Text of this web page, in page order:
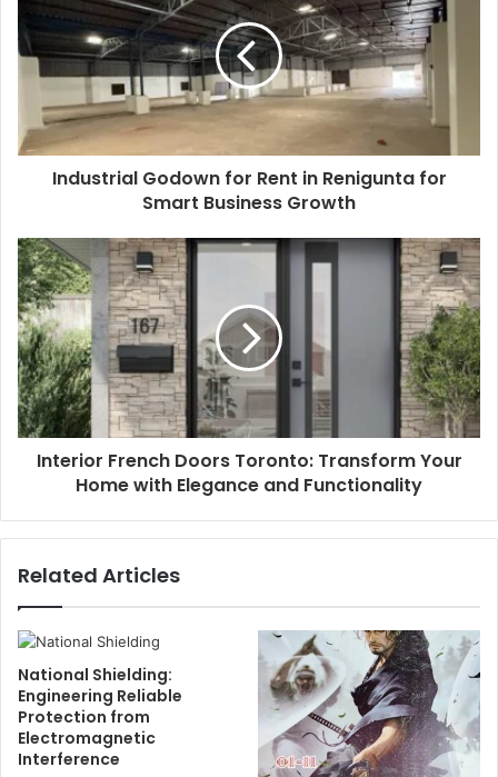
Industrial Godown for Rent in Renigunta for
Smart Business Growth
Interior French Doors Toronto: Transform Your
Home with Elegance and Functionality
Related Articles
National Shielding:
Engineering Reliable
Protection from
Electromagnetic
Interference
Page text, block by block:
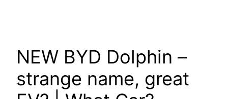
NEW BYD Dolphin –
strange name, great
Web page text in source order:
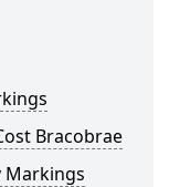
Bracobrae
Markings
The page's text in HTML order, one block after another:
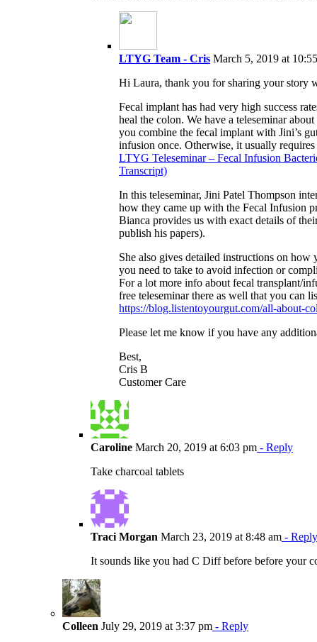
LTYG Team - Cris March 5, 2019 at
Hi Laura, thank you for sharing your story
Fecal implant has had very high success
heal the colon. We have a teleseminar
you combine the fecal implant with Jini’s
infusion once. Otherwise, it usually
LTYG Teleseminar – Fecal Infusion
Transcript)
In this teleseminar, Jini Patel Thompson
how they came up with the Fecal Infusion
Bianca provides us with exact details of
publish his papers).
She also gives detailed instructions on how
you need to take to avoid infection or
For a lot more info about fecal transplant/
free teleseminar there as well that you can
https://blog.listentoyourgut.com/all-about-
Please let me know if you have any
Best,
Cris B
Customer Care
Caroline March 20, 2019 at 6:03 pm - Reply
Take charcoal tablets
Traci Morgan March 23, 2019 at 8:48 am - Reply
It sounds like you had C Diff before before your
Colleen July 29, 2019 at 3:37 pm - Reply
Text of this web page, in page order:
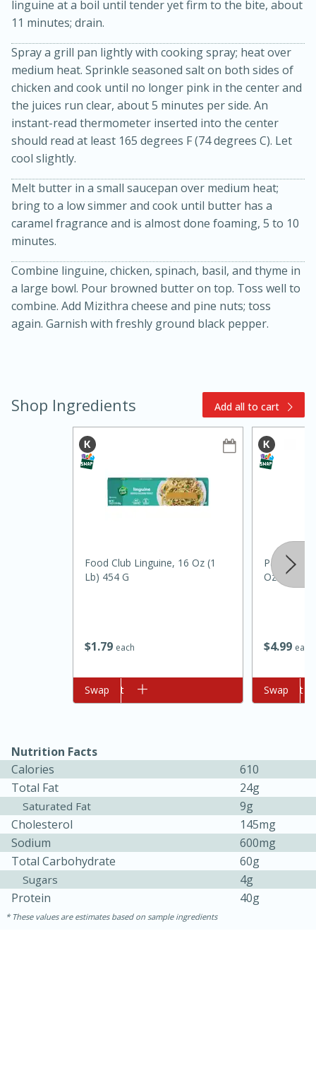
Slow Cooker BBQ Ribs
Medium
3hr
15min
Easy Serves: 12
linguine at a boil until tender yet firm to the bite, about
11 minutes; drain.
Spray a grill pan lightly with cooking spray; heat over
medium heat. Sprinkle seasoned salt on both sides of
chicken and cook until no longer pink in the center and
the juices run clear, about 5 minutes per side. An
instant-read thermometer inserted into the center
should read at least 165 degrees F (74 degrees C). Let
cool slightly.
Melt butter in a small saucepan over medium heat;
bring to a low simmer and cook until butter has a
caramel fragrance and is almost done foaming, 5 to 10
minutes.
Combine linguine, chicken, spinach, basil, and thyme in
a large bowl. Pour browned butter on top. Toss well to
combine. Add Mizithra cheese and pine nuts; toss
again. Garnish with freshly ground black pepper.
Shop Ingredients Add all to cart
$1 79 each
Food Club Linguine, 16 Oz (1
Lb) 454 G
Add to cart
Swap
$499 each
Pam
Oz (141 G)
Add to cart
Swap
Nutrition Facts
Calories
610
Total Fat
24g
Saturated Fat
9g
Cholesterol
145mg
Sodium
600mg
Total Carbohydrate
60g
Sugars
4g
Protein
40g
These values are estimates based on sample ingredients
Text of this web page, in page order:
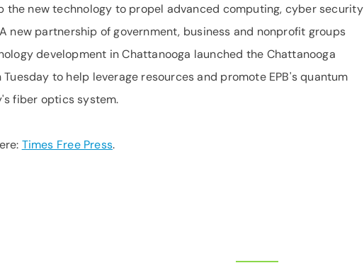
the new technology to propel advanced computing, cyber security
new partnership of government, business and nonprofit groups
development in Chattanooga launched the Chattanooga
to help leverage resources and promote EPB's quantum
fiber optics system.
Times Free Press.
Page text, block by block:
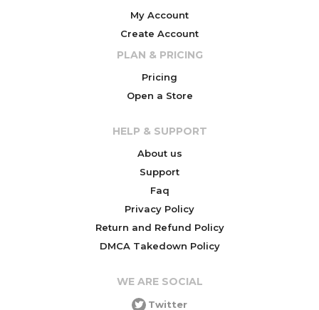
My Account
Create Account
PLAN & PRICING
Pricing
Open a Store
HELP & SUPPORT
About us
Support
Faq
Privacy Policy
Return and Refund Policy
DMCA Takedown Policy
WE ARE SOCIAL
Twitter
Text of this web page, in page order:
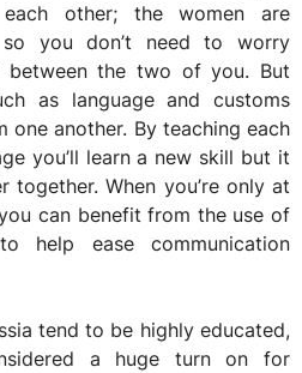
other; the women are
so you don’t need to worry
between the two of you. But
as language and customs
one another. By teaching each
you’ll learn a new skill but it
When you’re only at
can benefit from the use of
help ease communication
tend to be highly educated,
a huge turn on for

|---|

#### What this task involves:
In the listing above, the line with "between the two of you. But" starts the part to copy. Copy it through the last line exactly, with nothing else.

#### Written solution:
between the two of you. But
as language and customs
one another. By teaching each
you’ll learn a new skill but it
When you’re only at
can benefit from the use of
help ease communication
tend to be highly educated,
a huge turn on for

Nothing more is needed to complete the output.